Programming languages, C# included, have this amazing thing, called a function. It means you can invoke the same block of code from multiple places! Amazing! You can then put the re-usable SQL code inside one of these, or if you want to get really high tech, you can use a library which does it for you. I believe they're called Object Relational Mappers, and are pretty common these days.
Code repetition is the worst thing you can do when you're trying to build a maintainable application!
Agreed, which is why storedprocs are a bad thing. It's much easier to refactor and decompose (break into smaller parts) code into functions than SQL into... blocks of SQL?
You have 4 webservers and a bunch of windows apps which use the same SQL code Now you realized there is a small problem with the SQl code so do you rather...... change the proc in 1 place or push the code to all the webservers, reinstall all the desktop apps(clickonce might help) on all the windows boxes
Why are your windows apps connecting directly to a central database? That seems like a HUGE security hole right there, and bottleneck as it rules out server-side caching. Shouldn't they be connecting via a web service or similar to your web servers?
So, push 1 new sproc, or 4 new webservers?
Inn this case it is easier to push one new sproc, but in my experience, 95% of 'pushed changes' affect the code and not the database. If you're pushing 20 things to the webservers that month, and 1 to the database, you hardly lose much if you instead push 21 things to the webservers, and zero to the database.

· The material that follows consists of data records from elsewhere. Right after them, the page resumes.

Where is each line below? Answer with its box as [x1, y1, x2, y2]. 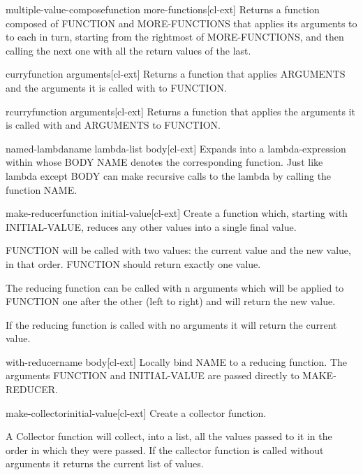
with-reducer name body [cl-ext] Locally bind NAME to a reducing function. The [6, 354, 348, 369]
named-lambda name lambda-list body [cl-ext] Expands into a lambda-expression [6, 141, 346, 155]
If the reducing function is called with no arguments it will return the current [6, 317, 337, 332]
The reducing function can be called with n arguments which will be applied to [6, 280, 344, 295]
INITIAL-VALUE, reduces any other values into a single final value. [6, 219, 297, 234]
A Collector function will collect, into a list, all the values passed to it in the [6, 429, 332, 444]
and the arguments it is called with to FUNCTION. [6, 80, 227, 94]
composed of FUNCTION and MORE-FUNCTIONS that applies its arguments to [6, 15, 357, 30]
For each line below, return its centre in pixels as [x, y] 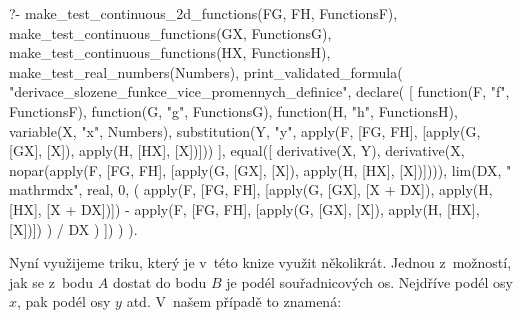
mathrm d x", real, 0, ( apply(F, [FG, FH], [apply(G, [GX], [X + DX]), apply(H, [251, 189]
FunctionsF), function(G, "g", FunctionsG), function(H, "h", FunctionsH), [233, 110]
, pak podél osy [64, 301]
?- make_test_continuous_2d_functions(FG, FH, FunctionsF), [203, 13]
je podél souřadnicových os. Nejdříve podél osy [369, 281]
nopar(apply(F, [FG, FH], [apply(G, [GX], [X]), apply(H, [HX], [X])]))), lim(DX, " [260, 169]
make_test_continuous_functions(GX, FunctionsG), [170, 32]
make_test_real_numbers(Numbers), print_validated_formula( [206, 71]
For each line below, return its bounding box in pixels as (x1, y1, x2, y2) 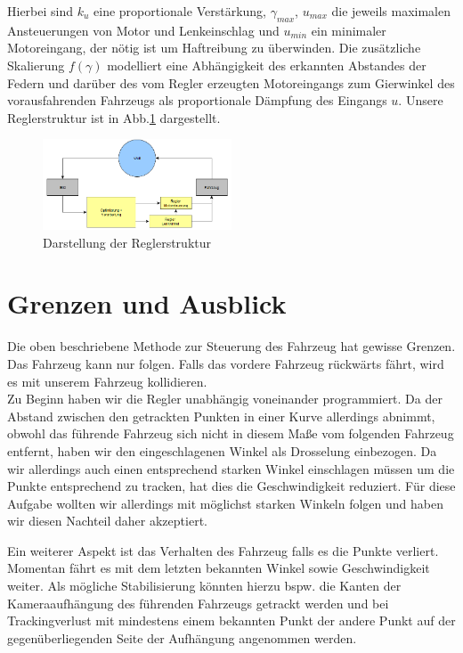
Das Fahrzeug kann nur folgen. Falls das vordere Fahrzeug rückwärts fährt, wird (7, 354, 444, 372)
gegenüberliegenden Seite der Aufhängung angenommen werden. (7, 628, 357, 647)
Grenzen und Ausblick (7, 285, 287, 322)
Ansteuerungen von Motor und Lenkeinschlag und (7, 20, 280, 39)
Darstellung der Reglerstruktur (43, 233, 211, 251)
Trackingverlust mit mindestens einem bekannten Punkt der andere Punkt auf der (7, 611, 456, 630)
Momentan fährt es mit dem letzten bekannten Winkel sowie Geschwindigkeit (7, 559, 430, 577)
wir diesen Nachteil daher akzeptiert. (7, 511, 207, 530)
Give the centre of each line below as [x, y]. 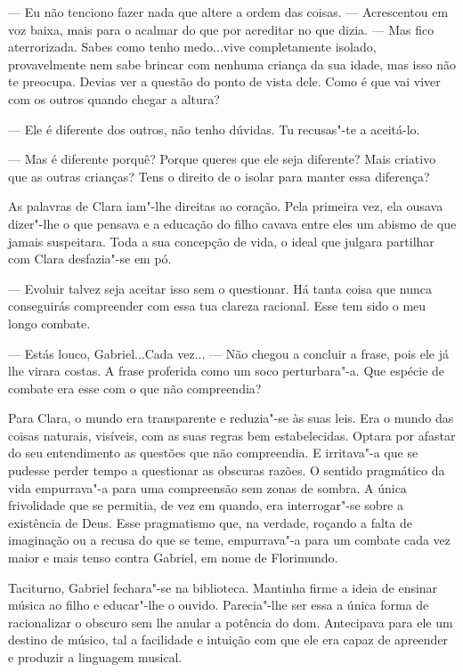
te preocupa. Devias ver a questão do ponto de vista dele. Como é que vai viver [224, 81]
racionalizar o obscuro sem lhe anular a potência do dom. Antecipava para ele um [231, 622]
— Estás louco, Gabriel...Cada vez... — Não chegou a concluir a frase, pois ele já [228, 353]
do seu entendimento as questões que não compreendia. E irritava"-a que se [213, 453]
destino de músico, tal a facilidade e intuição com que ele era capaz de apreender [228, 640]
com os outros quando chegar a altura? [114, 98]
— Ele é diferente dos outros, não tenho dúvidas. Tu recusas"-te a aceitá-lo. [214, 129]
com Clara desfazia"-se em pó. [90, 259]
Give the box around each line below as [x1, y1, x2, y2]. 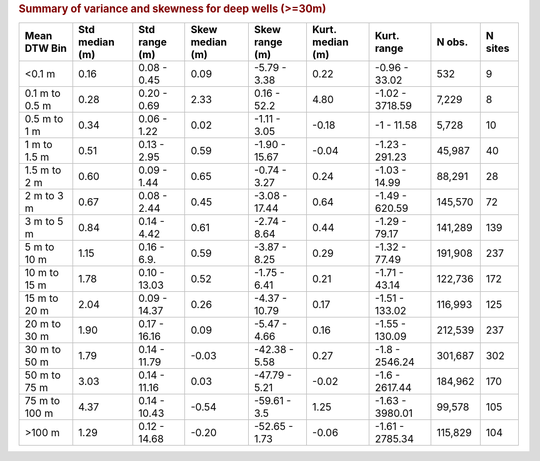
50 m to [24, 368, 62, 382]
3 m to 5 [24, 215, 64, 229]
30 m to [24, 343, 62, 357]
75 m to [24, 394, 60, 408]
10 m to [24, 266, 60, 280]
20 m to [24, 317, 62, 331]
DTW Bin [24, 41, 67, 55]
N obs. [436, 35, 469, 49]
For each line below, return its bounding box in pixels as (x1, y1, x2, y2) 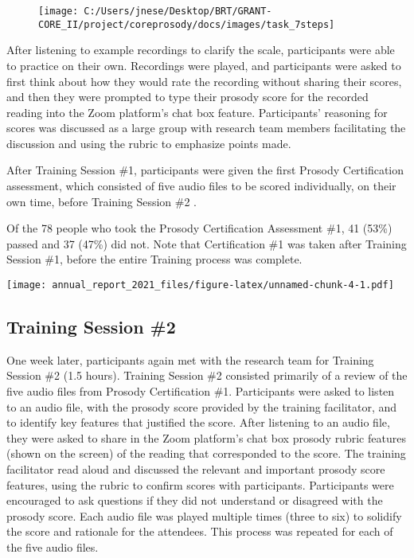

More easily code reviewed.
Can you explain how? I don't get this. Particularly seeing as the sprocs probably aren't in source control, and therefore can't be accessed via web-based SCM browsers and so on.
More cons:
Storedprocs live in the database, which appears to the outside world as a black box. Simple things like wanting to put them in source control becomes a nightmare.
There's also the issue of sheer effort. It might make sense to break everything down into a million tiers if you're trying to justify to your CEO why it just cost them 7 million dollars to build some forums, but otherwise creating a storedproc for every little thing is just extra donkeywork for no benefit.